**Task description:**
An exact copy of the data is required, with no pictures in it.

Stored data

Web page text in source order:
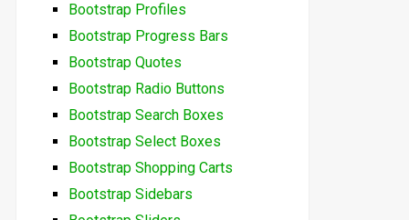
Bootstrap Profiles
Bootstrap Progress Bars
Bootstrap Quotes
Bootstrap Radio Buttons
Bootstrap Search Boxes
Bootstrap Select Boxes
Bootstrap Shopping Carts
Bootstrap Sidebars
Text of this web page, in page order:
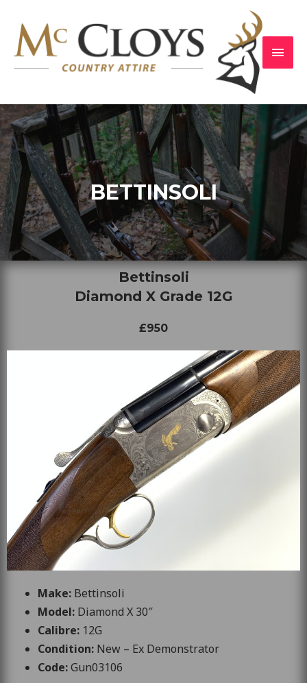
BETTINSOLI
Bettinsoli
Diamond X Grade 12G
£950
Make: Bettinsoli
Model: Diamond X 30″
Calibre: 12G
Condition: New – Ex Demonstrator
Code:Gun03106
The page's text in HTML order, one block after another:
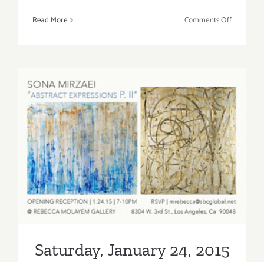
Read More Comments Offon
Saturday, January 24, 2015
Saturday, January 24, 2015
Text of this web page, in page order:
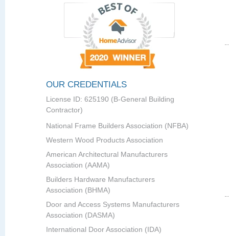
OUR CREDENTIALS
License ID: 625190 (B-General Building
Contractor)
National Frame Builders Association (NFBA)
Western Wood Products Association
American Architectural Manufacturers
Association (AAMA)
Builders Hardware Manufacturers
Association (BHMA)
Door and Access Systems Manufacturers
Association (DASMA)
International Door Association (IDA)
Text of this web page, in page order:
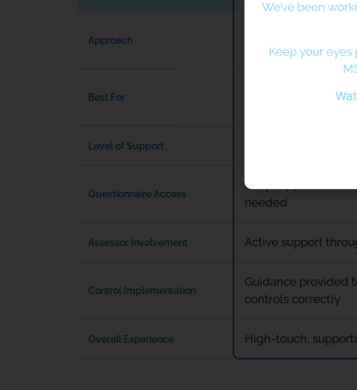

**Task output:**
Web page text in source order:
Bootstrap Profiles
Bootstrap Progress Bars
Bootstrap Quotes
Bootstrap Radio Buttons
Bootstrap Search Boxes
Bootstrap Select Boxes
Bootstrap Shopping Carts
Bootstrap Sidebars
Text of this web page, in page order:
BETTINSOLI
Bettinsoli
Diamond X Grade 12G
£950
Make: Bettinsoli
Model: Diamond X 30″
Calibre: 12G
Condition: New – Ex Demonstrator
Code:Gun03106
The page's text in HTML order, one block after another:
Read More Comments Offon
Saturday, January 24, 2015
Saturday, January 24, 2015
Text of this web page, in page order:
OUR CREDENTIALS
License ID: 625190 (B-General Building
Contractor)
National Frame Builders Association (NFBA)
Western Wood Products Association
American Architectural Manufacturers
Association (AAMA)
Builders Hardware Manufacturers
Association (BHMA)
Door and Access Systems Manufacturers
Association (DASMA)
International Door Association (IDA)
Text of this web page, in page order:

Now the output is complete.